However, these technologies often lack realistic tactile feedback, and the usage of microsurgical instruments, both of which critical for the development of technical skill. Currently available Phantom simulators may offer an alternative but are frequently constrained by incomplete anatomical representation, high production costs, and limited reusability. Many fail to simulate crucial aspects of neurosurgery, such as patient positioning, head fixation, and closure techniques, thereby limiting their effectiveness for comprehensive surgical training.
The presented simulator addresses these shortcomings in several ways. First, it provides a nearly complete cerebral simulation, including the entire brain, brainstem, cerebellum, cerebral vessels, and meninges, enabling the execution of a wide range of procedures. The simulator replicates the entire surgical workflow, from patient positioning and head fixation to craniotomy, tumor resection, and closure techniques. This holistic approach ensures that trainees are exposed to all critical steps of a neurosurgical procedure, better preparing them for real operative settings.
Second, the simulator’s design emphasizes cost-effectiveness and accessibility. By utilizing freeware for segmentation and digital post-processing, alongside readily available materials for 3D printing, production costs are significantly reduced. The modularity of the simulator, with reusable and replaceable components, further minimizes expenses and production time. This makes the simulator scalable and feasible for integration into residency programs, particularly in resource-constrained settings.
The educational value of the simulator was evident during the two-day course. Participants reported significant improvements in their confidence and technical proficiency, even within this short timeframe. Objective assessments demonstrated measurable enhancements in skills such as craniotomy placement, dural opening, and instrument handling. These rapid improvements underscore the potential of deliberate, repetitive practice using realistic simulation models.
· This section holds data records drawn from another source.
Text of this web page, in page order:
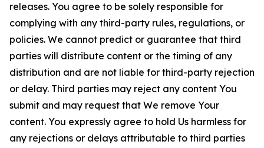
releases. You agree to be solely responsible for
complying with any third-party rules, regulations, or
policies. We cannot predict or guarantee that third
parties will distribute content or the timing of any
distribution and are not liable for third-party rejection
or delay. Third parties may reject any content You
submit and may request that We remove Your
content. You expressly agree to hold Us harmless for
any rejections or delays attributable to third parties
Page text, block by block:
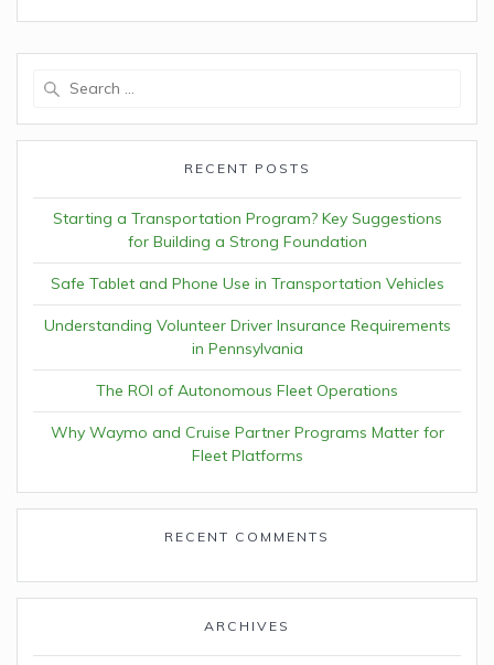
RECENT POSTS
Starting a Transportation Program? Key Suggestions
for Building a Strong Foundation
Safe Tablet and Phone Use in Transportation Vehicles
Understanding Volunteer Driver Insurance Requirements
in Pennsylvania
The ROI of Autonomous Fleet Operations
Why Waymo and Cruise Partner Programs Matter for
Fleet Platforms
RECENT COMMENTS
ARCHIVES
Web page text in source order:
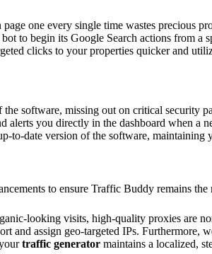
one every single time wastes precious
to begin its Google Search actions from a
clicks to your properties quicker and
software, missing out on critical security
you directly in the dashboard when a
to-date version of the software, maintaining
to ensure Traffic Buddy remains the
looking visits, high-quality proxies are
assign geo-targeted IPs. Furthermore,
traffic generator maintains a localized,
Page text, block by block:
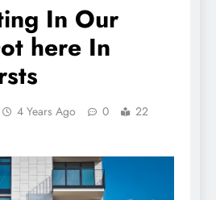
In Our
here In
4 Years Ago 0
22
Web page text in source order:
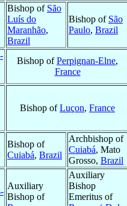
Bishop of São
Luís do
Maranhão,
Brazil
Bishop of São
Paulo, Brazil
Bishop ofPerpignan-Elne,
France
Bishop ofLuçon, France
Bishop of
Cuiabá, Brazil
Archbishop of
Cuiabá, Mato
Grosso, Brazil
Auxiliary
Bishop of
Auxiliary
Bishop
Emeritus of

A key strength of the simulator is its anatomical and tactile realism, as validated by experienced neurosurgeons. The materials used in its construction closely mimic the rheological properties of living tissues, providing realistic feedback during dissection, retraction, and closure. This level of fidelity is critical for ensuring that skills acquired during simulation training are transferable to the operating room.
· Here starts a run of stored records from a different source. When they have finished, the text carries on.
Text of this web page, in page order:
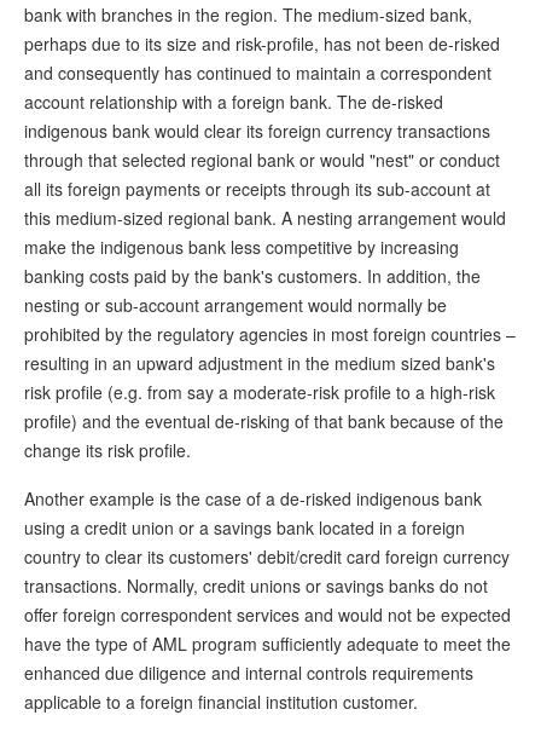
bank with branches in the region. The medium-sized bank,
perhaps due to its size and risk-profile, has not been de-risked
and consequently has continued to maintain a correspondent
account relationship with a foreign bank. The de-risked
indigenous bank would clear its foreign currency transactions
through that selected regional bank or would "nest" or conduct
all its foreign payments or receipts through its sub-account at
this medium-sized regional bank. A nesting arrangement would
make the indigenous bank less competitive by increasing
banking costs paid by the bank's customers. In addition, the
nesting or sub-account arrangement would normally be
prohibited by the regulatory agencies in most foreign countries –
resulting in an upward adjustment in the medium sized bank's
risk profile (e.g. from say a moderate-risk profile to a high-risk
profile) and the eventual de-risking of that bank because of the
change its risk profile.
Another example is the case of a de-risked indigenous bank
using a credit union or a savings bank located in a foreign
country to clear its customers' debit/credit card foreign currency
transactions. Normally, credit unions or savings banks do not
offer foreign correspondent services and would not be expected
have the type of AML program sufficiently adequate to meet the
enhanced due diligence and internal controls requirements
applicable to a foreign financial institution customer.
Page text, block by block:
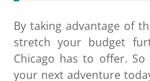
By taking advantage of
stretch your budget
Chicago has to offer.
your next adventure
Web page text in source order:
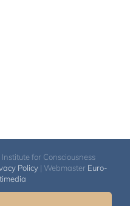
for Consciousness
Policy | Webmaster Euro-
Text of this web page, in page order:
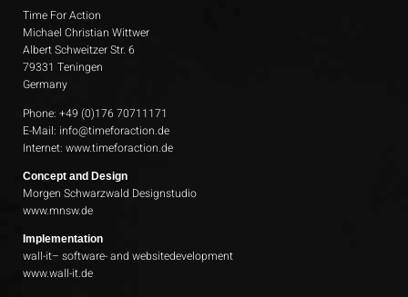
Time For Action
Michael Christian Wittwer
Albert Schweitzer Str. 6
79331 Teningen
Germany
Phone: +49 (0)176 70711171
E-Mail: info@timeforaction.de
Internet: www.timeforaction.de
Concept and Design
Morgen Schwarzwald Designstudio
www.mnsw.de
Implementation
wall-it– software- and websitedevelopment
www.wall-it.de
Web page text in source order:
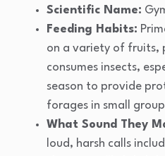
Scientific Name:
Feeding Habits:
on a variety of fruits,
consumes insects,
season to provide
forages in small
What Sound They
loud, harsh calls

Interestingly, the presented findings align with prior studies confirming the realistic tactile properties of gelatin 260 bloom at 12.5% concentration. However, earlier applications of this material were limited by its tendency to lose tactile properties after a few days, develop an unpleasant odor, and degrade rapidly, which rendered it unsuitable for long-term use. The modified formulation used in this study preserves the desirable tactile and rheological properties of the original gelatin while eliminating these limitations.
This innovation resolves a critical drawback, enabling the material to maintain its performance over an extended period without degradation. The combination of realistic properties and improved longevity positioned the modified gelatin 260 bloom as the optimal choice for simulating living brain tissue.
Limitations and future directions
One notable limitation of this study is the relatively small number of participants (n = 12), which may affect the generalizability of the findings. While the cohort was purposefully selected from six different academic neurosurgical centers to ensure diversity and minimize institutional bias, the limited sample size restricts the statistical power of the study and may not capture the full variability in training needs or learning curves across broader populations of residents. Consequently, the observed improvements in technical performance and self-reported confidence, though encouraging, should be interpreted with caution. Future studies involving larger, multicentric cohorts will be essential to validate these preliminary findings, establish normative performance data, and further assess the simulator’s utility across different stages of training and institutional settings. Additionally, longitudinal studies will be necessary to evaluate the durability of skill acquisition and its transferability to the operating room over time.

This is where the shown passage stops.